How to Manage Time During the MDCAT 2026 Exam
180 MCQs in 210 minutes leaves you exactly 70 seconds per question. Here is the complete topper-tested strategy — per-subject time budgets, the 3-pass method, exam-day routine and NUMS Paper-I + Paper-II timing — used by students who consistently score 170+ on MDCAT.
Time management is the single biggest reason students who know the syllabus still underperform on MDCAT. You can know every chapter cold and still walk out with 50 unattempted MCQs because you spent 5 minutes wrestling with a single Physics numerical in Section 3. This guide fixes that.
MDCAT 2026 is on Sunday, 16 August 2026. The Pakistan Medical & Dental Council (PMDC) has officially confirmed that the 2025 curriculum applies for 2026, so the paper is still 180 MCQs in 3 hours 30 minutes (210 minutes), with +1 mark for every correct answer and 0 marks (no negative marking) for wrong or unanswered MCQs.

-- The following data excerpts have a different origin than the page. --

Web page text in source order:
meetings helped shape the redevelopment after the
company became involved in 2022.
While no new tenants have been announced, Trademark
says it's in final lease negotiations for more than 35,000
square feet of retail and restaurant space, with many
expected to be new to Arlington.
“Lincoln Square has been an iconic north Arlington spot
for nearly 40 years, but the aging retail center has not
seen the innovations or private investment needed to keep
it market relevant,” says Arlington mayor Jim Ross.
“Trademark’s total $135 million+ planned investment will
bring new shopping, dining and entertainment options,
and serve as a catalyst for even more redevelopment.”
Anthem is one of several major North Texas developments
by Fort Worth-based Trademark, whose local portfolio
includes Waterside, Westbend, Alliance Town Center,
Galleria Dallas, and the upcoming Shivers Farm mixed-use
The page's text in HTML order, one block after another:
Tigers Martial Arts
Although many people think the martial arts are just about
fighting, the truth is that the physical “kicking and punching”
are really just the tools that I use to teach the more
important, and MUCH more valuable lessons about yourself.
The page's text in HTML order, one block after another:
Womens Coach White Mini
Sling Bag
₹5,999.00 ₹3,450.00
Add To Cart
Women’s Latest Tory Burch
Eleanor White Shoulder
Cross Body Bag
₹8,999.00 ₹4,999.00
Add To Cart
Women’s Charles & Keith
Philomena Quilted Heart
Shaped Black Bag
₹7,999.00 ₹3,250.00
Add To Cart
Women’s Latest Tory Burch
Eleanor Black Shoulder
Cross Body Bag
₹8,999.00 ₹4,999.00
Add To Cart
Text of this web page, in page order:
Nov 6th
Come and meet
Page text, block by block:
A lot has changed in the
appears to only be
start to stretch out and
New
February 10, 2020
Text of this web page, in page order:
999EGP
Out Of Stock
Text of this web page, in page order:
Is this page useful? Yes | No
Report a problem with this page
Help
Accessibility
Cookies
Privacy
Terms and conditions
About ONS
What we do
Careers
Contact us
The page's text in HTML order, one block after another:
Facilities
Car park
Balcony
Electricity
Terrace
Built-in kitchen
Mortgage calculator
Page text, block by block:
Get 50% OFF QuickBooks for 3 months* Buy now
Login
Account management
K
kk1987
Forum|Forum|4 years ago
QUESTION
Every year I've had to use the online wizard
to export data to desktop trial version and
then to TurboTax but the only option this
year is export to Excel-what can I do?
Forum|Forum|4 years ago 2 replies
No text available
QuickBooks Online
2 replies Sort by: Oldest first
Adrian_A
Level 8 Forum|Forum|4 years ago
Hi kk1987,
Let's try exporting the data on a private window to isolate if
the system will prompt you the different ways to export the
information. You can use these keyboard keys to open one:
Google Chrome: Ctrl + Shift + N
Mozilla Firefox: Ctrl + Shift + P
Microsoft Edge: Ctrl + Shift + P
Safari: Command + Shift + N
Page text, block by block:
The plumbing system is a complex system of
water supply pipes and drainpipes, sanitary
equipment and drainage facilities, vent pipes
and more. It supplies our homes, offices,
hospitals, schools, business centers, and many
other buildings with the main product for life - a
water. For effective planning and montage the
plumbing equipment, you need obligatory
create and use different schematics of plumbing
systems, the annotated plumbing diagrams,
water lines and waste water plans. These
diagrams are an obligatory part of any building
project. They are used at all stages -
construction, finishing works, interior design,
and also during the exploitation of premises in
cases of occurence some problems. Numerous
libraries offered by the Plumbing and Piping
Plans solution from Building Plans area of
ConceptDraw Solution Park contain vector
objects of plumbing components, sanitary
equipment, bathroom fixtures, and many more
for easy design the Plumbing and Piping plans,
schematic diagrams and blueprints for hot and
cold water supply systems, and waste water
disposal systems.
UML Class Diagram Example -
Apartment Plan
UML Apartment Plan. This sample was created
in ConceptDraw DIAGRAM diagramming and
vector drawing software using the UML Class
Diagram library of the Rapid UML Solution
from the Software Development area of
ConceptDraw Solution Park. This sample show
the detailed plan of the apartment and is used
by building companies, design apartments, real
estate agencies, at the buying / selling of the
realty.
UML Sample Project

That works out to 70 seconds per MCQ — but you should never actually spend 70 seconds on a single question. The trick is to spend 30–60 seconds on the ones you know, bank the saved time, then redeploy it on the harder questions later. That's the 3-pass strategy.
The Math of MDCAT Time
180
Total MCQs
210
Minutes Allowed
70
Seconds / MCQ
0
Negative Marks
Step 1 — Per-Subject Time Budget
Spend time on each subject in proportion to its MCQ count. Biology has 81 MCQs out of 180 (45%) — give it ~45% of the 210 minutes. Same for the rest. If you finish a subject early, bank the time for the harder ones; don't waste it re-checking what you already know.
Biology
Largest subject. Lock in your high-confidence MCQs first to build momentum.
Chemistry
Organic reactions are pure recall. Answer in under 30 seconds each.
Physics
Skip long numerical derivations on Pass 1 — come back to them in Pass 2.
English
Aim for under 1 minute per MCQ. Every question is scoring.
Logical Reasoning
Trust your first instinct. Don't second-guess pattern questions.
Note: this totals to 195 minutes. The remaining 15 minutes is reserved for the final review pass — see Pass 3 below.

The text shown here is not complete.